» **About this exercise**
Say how many lines in the entries below mention "could", with no other words.

» **Stored records**
◇ ◇ ◇ ◇ ◇ ◇ ◇

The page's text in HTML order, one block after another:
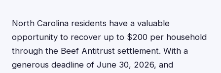
North Carolina residents have a valuable
opportunity to recover up to $200 per household
through the Beef Antitrust settlement. With a
generous deadline of June 30, 2026, and
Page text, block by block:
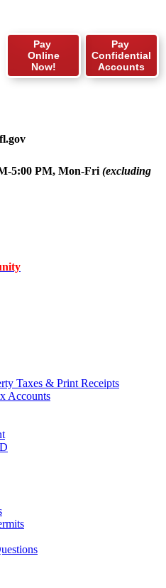
Pay
Confidential
Accounts
Pay
Online
Now!
5:00 PM, Mon-Fri (excluding
Taxes & Print Receipts
Accounts
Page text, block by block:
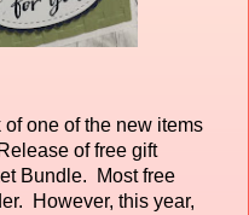
one of the new items
of free gift
Bundle. Most free
However, this year,
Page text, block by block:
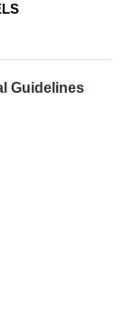
Guidelines
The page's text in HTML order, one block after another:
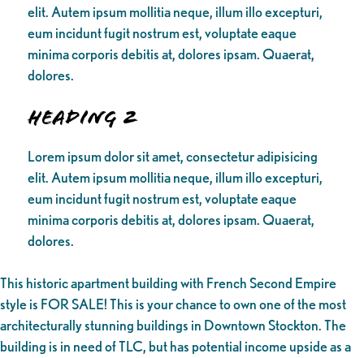
elit. Autem ipsum mollitia neque, illum illo excepturi,
eum incidunt fugit nostrum est, voluptate eaque
minima corporis debitis at, dolores ipsam. Quaerat,
dolores.
Heading 2
Lorem ipsum dolor sit amet, consectetur adipisicing
elit. Autem ipsum mollitia neque, illum illo excepturi,
eum incidunt fugit nostrum est, voluptate eaque
minima corporis debitis at, dolores ipsam. Quaerat,
dolores.
This historic apartment building with French Second Empire
style is FOR SALE! This is your chance to own one of the most
architecturally stunning buildings in Downtown Stockton. The
building is in need of TLC, but has potential income upside as a
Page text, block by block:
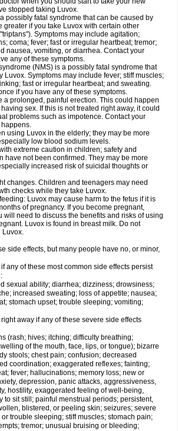
stopped taking Luvox.
possibly fatal syndrome that can be caused by
greater if you take Luvox with certain other
Symptoms may include agitation;
coma; fever; fast or irregular heartbeat; tremor;
nausea, vomiting, or diarrhea. Contact your
any of these symptoms.
(NMS) is a possibly fatal syndrome that
Luvox. Symptoms may include fever; stiff muscles;
fast or irregular heartbeat; and sweating.
if you have any of these symptoms.
a prolonged, painful erection. This could happen
sex. If this is not treated right away, it could
problems such as impotence. Contact your
using Luvox in the elderly; they may be more
low blood sodium levels.
extreme caution in children; safety and
have not been confirmed. They may be more
increased risk of suicidal thoughts or
changes. Children and teenagers may need
checks while they take Luvox.
Luvox may cause harm to the fetus if it is
of pregnancy. If you become pregnant,
will need to discuss the benefits and risks of using
Luvox is found in breast milk. Do not
Luvox.
side effects, but many people have no, or minor,
any of these most common side effects persist
sexual ability; diarrhea; dizziness; drowsiness;
increased sweating; loss of appetite; nausea;
stomach upset; trouble sleeping; vomiting;
away if any of these severe side effects
(rash; hives; itching; difficulty breathing;
of the mouth, face, lips, or tongue); bizarre
stools; chest pain; confusion; decreased
coordination; exaggerated reflexes; fainting;
fever; hallucinations; memory loss; new or
depression, panic attacks, aggressiveness,
hostility, exaggerated feeling of well-being,
to sit still; painful menstrual periods; persistent,
blistered, or peeling skin; seizures; severe
trouble sleeping; stiff muscles; stomach pain;
tremor; unusual bruising or bleeding;
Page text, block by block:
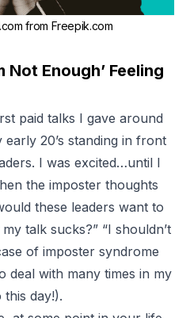
from Freepik.com
Not Enough’ Feeling
paid talks I gave around
20’s standing in front
I was excited…until I
the imposter thoughts
these leaders want to
talk sucks?” “I shouldn’t
of imposter syndrome
deal with many times in my
this day!).

◇ ◇ ◇ ◇ ◇ ◇ ◇

» **Exercise result**
2